Available data:
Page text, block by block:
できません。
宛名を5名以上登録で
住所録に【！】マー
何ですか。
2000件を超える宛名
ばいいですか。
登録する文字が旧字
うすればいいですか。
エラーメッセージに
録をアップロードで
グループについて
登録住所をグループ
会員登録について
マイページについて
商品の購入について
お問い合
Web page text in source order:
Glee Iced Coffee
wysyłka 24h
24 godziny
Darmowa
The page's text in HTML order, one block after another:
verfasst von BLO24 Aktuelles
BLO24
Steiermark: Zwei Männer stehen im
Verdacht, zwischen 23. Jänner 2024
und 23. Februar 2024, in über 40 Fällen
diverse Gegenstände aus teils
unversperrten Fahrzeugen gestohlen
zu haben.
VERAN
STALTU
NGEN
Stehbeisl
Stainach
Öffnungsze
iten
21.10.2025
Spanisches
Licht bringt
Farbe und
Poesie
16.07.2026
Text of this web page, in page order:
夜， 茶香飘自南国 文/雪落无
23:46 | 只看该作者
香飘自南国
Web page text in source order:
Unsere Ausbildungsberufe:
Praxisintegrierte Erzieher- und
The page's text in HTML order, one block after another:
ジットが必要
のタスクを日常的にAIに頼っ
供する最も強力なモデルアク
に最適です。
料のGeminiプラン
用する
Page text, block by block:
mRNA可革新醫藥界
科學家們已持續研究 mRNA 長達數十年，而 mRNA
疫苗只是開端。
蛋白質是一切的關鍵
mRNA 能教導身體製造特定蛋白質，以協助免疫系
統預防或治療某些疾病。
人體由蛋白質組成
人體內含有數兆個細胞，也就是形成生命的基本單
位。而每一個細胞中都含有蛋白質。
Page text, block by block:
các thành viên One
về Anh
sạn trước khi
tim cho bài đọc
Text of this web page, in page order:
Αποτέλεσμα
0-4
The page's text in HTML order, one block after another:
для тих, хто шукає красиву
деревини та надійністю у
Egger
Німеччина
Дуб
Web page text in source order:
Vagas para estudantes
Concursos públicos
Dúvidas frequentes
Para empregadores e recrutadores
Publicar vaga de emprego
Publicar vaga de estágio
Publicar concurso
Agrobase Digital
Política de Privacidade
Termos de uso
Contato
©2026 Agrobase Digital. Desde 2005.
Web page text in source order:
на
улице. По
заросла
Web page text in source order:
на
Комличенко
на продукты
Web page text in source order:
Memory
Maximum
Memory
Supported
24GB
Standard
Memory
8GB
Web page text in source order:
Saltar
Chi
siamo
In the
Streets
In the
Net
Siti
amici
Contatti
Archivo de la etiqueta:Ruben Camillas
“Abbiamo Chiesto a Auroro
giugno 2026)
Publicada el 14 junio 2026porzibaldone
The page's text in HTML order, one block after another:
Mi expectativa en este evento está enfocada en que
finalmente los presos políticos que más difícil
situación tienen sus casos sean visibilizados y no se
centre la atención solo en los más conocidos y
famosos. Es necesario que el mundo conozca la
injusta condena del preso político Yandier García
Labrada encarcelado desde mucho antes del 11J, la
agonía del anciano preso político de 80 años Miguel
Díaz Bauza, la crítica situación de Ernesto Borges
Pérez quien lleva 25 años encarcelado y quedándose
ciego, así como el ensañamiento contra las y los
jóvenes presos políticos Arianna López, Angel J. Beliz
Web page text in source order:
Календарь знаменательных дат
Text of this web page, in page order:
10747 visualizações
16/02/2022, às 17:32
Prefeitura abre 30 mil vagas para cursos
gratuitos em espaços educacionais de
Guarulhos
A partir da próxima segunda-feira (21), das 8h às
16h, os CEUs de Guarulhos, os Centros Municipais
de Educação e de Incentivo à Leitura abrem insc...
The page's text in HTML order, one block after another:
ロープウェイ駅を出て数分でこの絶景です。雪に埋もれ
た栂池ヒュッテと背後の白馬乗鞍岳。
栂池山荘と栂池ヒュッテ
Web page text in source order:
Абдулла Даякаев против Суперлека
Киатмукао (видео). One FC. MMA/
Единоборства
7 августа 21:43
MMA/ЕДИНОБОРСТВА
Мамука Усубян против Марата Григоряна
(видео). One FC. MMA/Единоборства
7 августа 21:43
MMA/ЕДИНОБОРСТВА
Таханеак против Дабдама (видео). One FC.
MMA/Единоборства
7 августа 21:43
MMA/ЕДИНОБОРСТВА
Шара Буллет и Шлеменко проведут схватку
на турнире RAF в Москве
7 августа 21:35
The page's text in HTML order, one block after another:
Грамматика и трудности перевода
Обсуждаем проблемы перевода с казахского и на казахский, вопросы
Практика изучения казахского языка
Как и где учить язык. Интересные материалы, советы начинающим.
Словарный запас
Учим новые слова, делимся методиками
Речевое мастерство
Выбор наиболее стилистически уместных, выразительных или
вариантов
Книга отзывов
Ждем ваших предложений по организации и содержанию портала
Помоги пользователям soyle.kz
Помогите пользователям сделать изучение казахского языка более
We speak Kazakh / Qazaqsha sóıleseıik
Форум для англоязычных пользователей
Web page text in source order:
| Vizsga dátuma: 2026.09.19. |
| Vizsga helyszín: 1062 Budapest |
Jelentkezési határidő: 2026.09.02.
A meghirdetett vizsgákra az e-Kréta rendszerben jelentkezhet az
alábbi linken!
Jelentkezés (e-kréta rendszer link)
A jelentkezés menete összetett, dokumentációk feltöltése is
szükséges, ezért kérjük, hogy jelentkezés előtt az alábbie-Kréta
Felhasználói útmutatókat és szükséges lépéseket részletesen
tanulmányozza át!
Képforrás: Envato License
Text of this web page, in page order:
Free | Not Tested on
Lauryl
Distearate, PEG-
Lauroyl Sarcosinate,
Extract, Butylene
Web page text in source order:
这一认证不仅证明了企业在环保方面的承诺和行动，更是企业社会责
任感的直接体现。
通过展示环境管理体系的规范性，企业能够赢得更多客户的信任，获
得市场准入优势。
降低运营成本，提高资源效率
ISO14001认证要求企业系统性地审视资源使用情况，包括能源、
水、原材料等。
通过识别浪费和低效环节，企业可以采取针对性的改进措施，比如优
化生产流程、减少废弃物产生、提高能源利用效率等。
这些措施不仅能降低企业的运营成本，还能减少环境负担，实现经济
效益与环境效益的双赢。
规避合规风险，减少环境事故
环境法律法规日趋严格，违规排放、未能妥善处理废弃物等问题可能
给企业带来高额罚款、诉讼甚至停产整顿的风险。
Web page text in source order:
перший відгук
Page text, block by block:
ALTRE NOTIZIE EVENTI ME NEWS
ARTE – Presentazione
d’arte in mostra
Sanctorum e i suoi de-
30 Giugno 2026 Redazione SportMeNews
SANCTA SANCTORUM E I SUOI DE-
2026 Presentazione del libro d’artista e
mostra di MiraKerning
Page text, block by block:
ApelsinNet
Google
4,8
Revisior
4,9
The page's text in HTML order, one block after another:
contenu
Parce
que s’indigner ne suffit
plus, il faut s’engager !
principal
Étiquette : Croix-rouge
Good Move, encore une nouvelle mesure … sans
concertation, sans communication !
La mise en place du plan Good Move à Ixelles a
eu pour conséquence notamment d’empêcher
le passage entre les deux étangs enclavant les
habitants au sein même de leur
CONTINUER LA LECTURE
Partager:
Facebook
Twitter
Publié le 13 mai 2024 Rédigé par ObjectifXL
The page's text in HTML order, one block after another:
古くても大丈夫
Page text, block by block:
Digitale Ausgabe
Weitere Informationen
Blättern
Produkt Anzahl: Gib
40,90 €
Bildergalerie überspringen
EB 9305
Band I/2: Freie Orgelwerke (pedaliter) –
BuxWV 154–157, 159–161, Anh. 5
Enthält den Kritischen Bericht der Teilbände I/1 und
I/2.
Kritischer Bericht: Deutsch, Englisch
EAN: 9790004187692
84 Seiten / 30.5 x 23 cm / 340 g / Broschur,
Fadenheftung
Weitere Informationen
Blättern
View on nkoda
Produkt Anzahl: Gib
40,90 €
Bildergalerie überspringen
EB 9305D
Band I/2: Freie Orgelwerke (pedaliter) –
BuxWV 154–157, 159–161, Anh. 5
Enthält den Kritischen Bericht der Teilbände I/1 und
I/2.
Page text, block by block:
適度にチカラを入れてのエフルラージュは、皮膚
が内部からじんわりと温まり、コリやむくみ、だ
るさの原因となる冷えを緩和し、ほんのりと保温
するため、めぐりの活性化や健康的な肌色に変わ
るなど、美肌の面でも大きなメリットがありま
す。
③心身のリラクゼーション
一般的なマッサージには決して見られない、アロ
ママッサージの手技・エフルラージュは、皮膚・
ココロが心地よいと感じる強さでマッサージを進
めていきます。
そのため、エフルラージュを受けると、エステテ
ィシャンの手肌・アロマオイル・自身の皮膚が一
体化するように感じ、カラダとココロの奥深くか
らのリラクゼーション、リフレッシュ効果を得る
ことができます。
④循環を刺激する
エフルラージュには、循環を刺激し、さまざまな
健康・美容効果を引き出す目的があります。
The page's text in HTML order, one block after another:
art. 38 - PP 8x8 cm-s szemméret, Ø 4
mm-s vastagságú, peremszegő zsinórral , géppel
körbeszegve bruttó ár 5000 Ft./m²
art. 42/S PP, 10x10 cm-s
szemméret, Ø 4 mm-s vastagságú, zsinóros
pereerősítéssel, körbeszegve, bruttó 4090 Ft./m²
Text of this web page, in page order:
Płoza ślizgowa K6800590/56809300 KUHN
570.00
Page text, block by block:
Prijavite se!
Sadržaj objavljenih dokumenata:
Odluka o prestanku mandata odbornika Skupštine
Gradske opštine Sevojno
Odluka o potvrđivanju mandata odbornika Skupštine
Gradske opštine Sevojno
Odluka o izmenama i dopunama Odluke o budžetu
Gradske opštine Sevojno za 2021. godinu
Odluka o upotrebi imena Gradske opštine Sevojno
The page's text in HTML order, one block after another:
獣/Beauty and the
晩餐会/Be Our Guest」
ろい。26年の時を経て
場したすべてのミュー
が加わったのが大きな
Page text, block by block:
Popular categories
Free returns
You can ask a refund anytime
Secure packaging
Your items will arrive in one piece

Task: Please report the number of lines in this material holding the word "presos", and add no other words.

Task output: 2